# Infantry vs Armoured Recce



## marshmanguy (9 Jan 2005)

How does infantry and recce differ?  I know the obvious points, but I mean how is there training and job different?  I ask because I need to choose between the Queen's Own Rifles and the Queen's York Rangers.


----------



## Love793 (10 Jan 2005)

We use vehicles as our primary modes of tpt, as opposed to the infantry man whom relies on his feet to get him from point a to b.  Other than that the other differences are, we avoid decisive engagement, where the infantries job is to close with and destroy the enemy.  We guide/direct the battle, where the infantry physically wins it.  He works for LCol as part of a battalion, we work for a Col or higher as a brigade asset.  Best advice talk to members of both units and see what they do.  Ask the recruiters to see a video.  The QYR have a good one you can watch.


----------



## Gayson (10 Jan 2005)

You can show up to either Fort York or Aurora Armouries on any wednesday night at 1730.   Just approach any NCO you see and ask to see the recruiter.
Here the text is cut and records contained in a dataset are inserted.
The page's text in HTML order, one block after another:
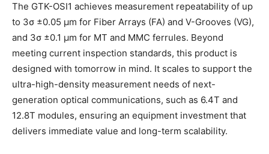
The GTK-OSI1 achieves measurement repeatability of up
to 3σ ±0.05 μm for Fiber Arrays (FA) and V-Grooves (VG),
and 3σ ±0.1 μm for MT and MMC ferrules. Beyond
meeting current inspection standards, this product is
designed with tomorrow in mind. It scales to support the
ultra-high-density measurement needs of next-
generation optical communications, such as 6.4T and
12.8T modules, ensuring an equipment investment that
delivers immediate value and long-term scalability.
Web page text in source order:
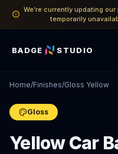
We’re currently updating
temporarily
BADGE STUDIO
Home/Finishes/Gloss Yellow
Gloss
Yellow Car
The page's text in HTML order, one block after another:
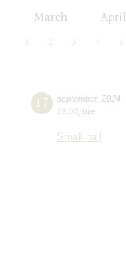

Armoured Recce rely on vehicles and dismounted patrols to conduct recconaissance on the enemy and surrounding terrain.  QYRANG is a squadron sized brigade recce asset.  This means that it is our job to check things out for the brigade during an advance, or act as an early warning against enemy advance during the defensive.
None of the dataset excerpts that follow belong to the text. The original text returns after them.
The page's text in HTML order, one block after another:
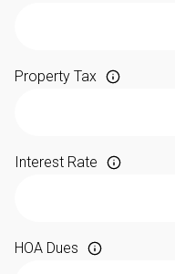
Property Tax
Interest Rate
HOA Dues
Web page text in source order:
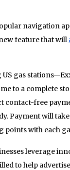
navigation
feature that will
gas
to a complete
contact-free
Payment will
with each
leverage
to help

Currently (I believe) we are in transition from the old Iltis jeep to the new G-Wagon so lately we have done nothing but dismounted patrolling this training year (except for CAC 04).
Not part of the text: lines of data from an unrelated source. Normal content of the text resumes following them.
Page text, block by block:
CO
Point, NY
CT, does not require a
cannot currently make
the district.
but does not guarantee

As an Armoured Recce soldier you may still get to enjoy some of the excitement of being an Infanteer.  While you will not be doing section attacks on enemy positions, or much Urban Warfare training much (but that could always change I guess), you will get to sneak around the bush conductiong recce patrols.


----------



## George Wallace (10 Jan 2005)

.....and you have to learn how to read your map a lot quicker.....as you are moving faster than on foot......"Darn I was supposed to turn left two Kms back there....."

GW


----------



## Gayson (10 Jan 2005)

;D

The best thing ever is when the CC is the GIB.  Getting pissed off with the driver and observer, he is capable of grabbing each guys head and slam them into each other in a fit of rage because both the observer and driver failed to see the correct turn.


----------



## Love793 (10 Jan 2005)

J. Gayson said:
			
		

> ;D
> 
> The best thing ever is when the CC is the GIB.   Getting pissed off with the driver and observer, he is capable of grabbing each guys head and slam them into each other in a fit of rage because both the observer and driver failed to see the correct turn.



Experience I take it.  Did I not mention that type of thing this summer.  In the Windsors, that type of thing would never occur ;D


----------



## Gayson (10 Jan 2005)

It never happened to me, but my CC was angry and made the threat a few times.   ;D

Also at times it is useful for the CC to have an observer that can translate what he is trying to say. . . 

CC:  WTF you bag of shit, are you not paying attention?  I hate you!

Observer:  Turn right.


Yeah my CC was a little frustrated with my amateur Iltis driving skills at CAC (I learned to drive for the first time at Meaford, on an Iltis   ).  It was all fun though.


----------



## marshmanguy (11 Jan 2005)

HAHAHA nice translation idea.


----------